Louis Head: “I think it was mostly about there being an opportunity here. We had some guys get hurt early on in the season, and it opened up some doors for me. That didn’t really happen in the past with other organizations. I felt like I had thrown well in the past, especially for Cleveland, and I could have been a guy they brought up. But those opportunities never happened.

“Development-wise, when I did get here, working with the analytical team, and with [pitching coach] Kyle Snyder, we were really able to develop my slider into a major weapon. Before, it was just kind of a get-me-over pitch. Now it’s a legit put-away pitch, and that’s made a world of difference. Them having confidence in me has been a huge part of my success, as well.”

Laurila: Why were you able to turn the corner with your slider here, and not with Cleveland, the Dodgers, or the Mariners?

Head: “It was the information being relayed back to me being told in a way that made sense. From where my arm slot is… my slider was more of an up-and-down curveball shape in the past, and teams were trying to get me to go up-and-down with it to match a fastball that I would ride to the top of the zone. When I got here — this was after two or three bullpens — they were like, ‘No, with your arm slot you need to sweep that slider.’ Getting more horizontal break on it, and less vertical break on it, has really just made a world of difference. It goes off the plane of my fastball better; hitters see fastball out of the hand. When it was more up-and-down, they were able to dive down and get it. Now when they try to dive down to get it, it’s going away from the barrel.”

Laurila: Your arm slot was a big part of their thought process…

Head: “Yes, and not my pitch profile. When you’ve got guys that carry to the top zone, they usually have a little bit higher arm slot, and curveballs do typically play better off that. But I’m a low approach angle guy; I come from a low angle. There aren’t many guys… you’ve got guys like Jacob deGrom and Joe Ryan — I’m not trying to put myself in the same category as them, but it’s similar in that I come from a low angle and can ride a fastball to the top of the zone. But since I do come from that low angle, the curveball isn’t necessarily the best pitch for me. The slider plays better from that low approach angle slot.”

Laurila: How did the grip on your breaking ball change?

Head: “It’s actually the same exact grip that I used before. It’s more about my wrist position. Before, I would always try to get my wrist position on top, and now it’s about getting it on the side of the ball and trying to create sidespin, versus topspin.”

Laurila: What about the spin profile?

Head: “I think it spins a little less now, but from what the organization tells me, and from what I’ve been starting to learn, spin rate isn’t as important as people think. It’s more of the movement that you create on the pitch, and the separation you can create between your two pitches. There are plenty of guys out there that have really good spin rates, but when you look at their plots, everything is kind of close together. So it’s not necessarily about the spin so much as it is the direction and the shape that you create. That’s what creates more deception to the hitters, and better quality stuff.”

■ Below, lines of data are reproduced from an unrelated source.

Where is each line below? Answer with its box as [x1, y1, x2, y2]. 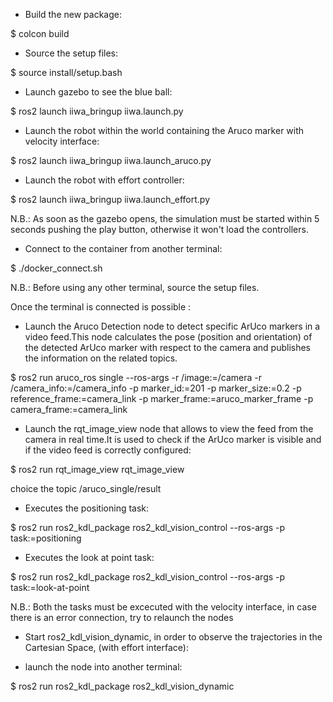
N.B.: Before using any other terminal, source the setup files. [10, 282, 260, 293]
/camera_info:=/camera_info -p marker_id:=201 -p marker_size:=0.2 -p [10, 382, 302, 394]
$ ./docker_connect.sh [10, 262, 103, 274]
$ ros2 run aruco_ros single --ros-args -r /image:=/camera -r [10, 372, 262, 383]
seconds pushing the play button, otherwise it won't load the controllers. [10, 224, 309, 235]
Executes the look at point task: [24, 552, 155, 563]
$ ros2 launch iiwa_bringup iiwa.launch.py [10, 105, 184, 117]
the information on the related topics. [24, 352, 178, 364]

Laurila: How many inches of horizontal are you getting?

Head: “On average, it’s in the 14-17 range, but I have gotten it up there to about 24-25 inches horizontal. On a good day, it will mostly be 20-22.”

Laurila: Are you trying to throw it the same way every time, or do you vary it?

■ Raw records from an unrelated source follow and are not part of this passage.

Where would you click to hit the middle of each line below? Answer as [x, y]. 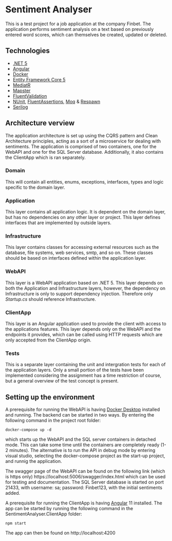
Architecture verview [40, 123]
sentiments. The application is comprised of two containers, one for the [81, 146]
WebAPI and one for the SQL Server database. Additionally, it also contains [84, 152]
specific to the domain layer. [35, 187]
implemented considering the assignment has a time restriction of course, [83, 375]
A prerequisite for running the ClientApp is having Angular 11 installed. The [84, 503]
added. [13, 493]
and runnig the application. [34, 461]

Head: “It’s a little of both. It kind of depends on the count, the hitter, and the swing. I try to read swings. With lefties, I’ll maybe try to get a little bit more depth, and with righties I’ll try to sweep it more to get it away from their bat. I’ll also try to change it up by not giving a hitter two of the same sliders in an at-bat, since I’m a two-pitch mix guy. Because I used to be more up-and-down, like a curveball, I’m able to manipulate the baseball and move it a little bit in different directions when I need to. I’m trying to give hitters different looks and different shapes, so they can’t just sit on one pitch and guess where it’s going to end up. I want it to end up in different spots, with different shape.”

Laurila: Where is your slider in terms of velocity?

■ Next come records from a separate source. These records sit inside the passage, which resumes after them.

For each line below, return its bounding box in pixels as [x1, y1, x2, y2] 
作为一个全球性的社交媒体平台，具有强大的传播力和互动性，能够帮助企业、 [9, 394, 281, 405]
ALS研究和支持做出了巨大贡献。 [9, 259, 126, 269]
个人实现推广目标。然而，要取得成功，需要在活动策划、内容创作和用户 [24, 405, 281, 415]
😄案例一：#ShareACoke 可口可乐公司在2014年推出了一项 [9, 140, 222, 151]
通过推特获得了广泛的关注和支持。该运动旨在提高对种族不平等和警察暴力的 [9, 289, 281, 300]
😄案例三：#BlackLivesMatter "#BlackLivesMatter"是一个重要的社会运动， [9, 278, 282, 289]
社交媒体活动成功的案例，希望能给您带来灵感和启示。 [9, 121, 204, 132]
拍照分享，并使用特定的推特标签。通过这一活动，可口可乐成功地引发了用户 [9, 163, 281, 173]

Head: “It’s anywhere from 82-84 [mph], so it’s slower than your typical slider, but that plays to my advantage because it creates that separation from my fastball, which is around 93-94. I don’t throw as hard as I used to. At the same time, when my velocity was creeping up a little bit earlier this year, my carry wasn’t as good. That 93-94 range seems to be my bread-and-butter when it comes to carrying the fastball at the top of the zone. When I start throwing it harder, I kind of lose my mechanics and my ball starts tailing a little bit, as opposed to staying straight and true.”

Laurila: What might have happened had the Rays not suggested you rework your slider? Would you be in the big leagues right now?

Head: “Probably not. I’ve always believed that I’d be a big leaguer — I’ve always believed that I had the stuff — but making it just a little bit better, and gaining more confidence, is a big reason why I was able to make it up here.

“Looking back, I have to imagine that I was pretty close with Cleveland in 2016 and ’17 with the way I was performing. But at that time they had the best bullpen in the big leagues. They were in a World Series one of those years. So it just wasn’t the right timing for me. I imagine that I was high up on their list, but the phone call never came.”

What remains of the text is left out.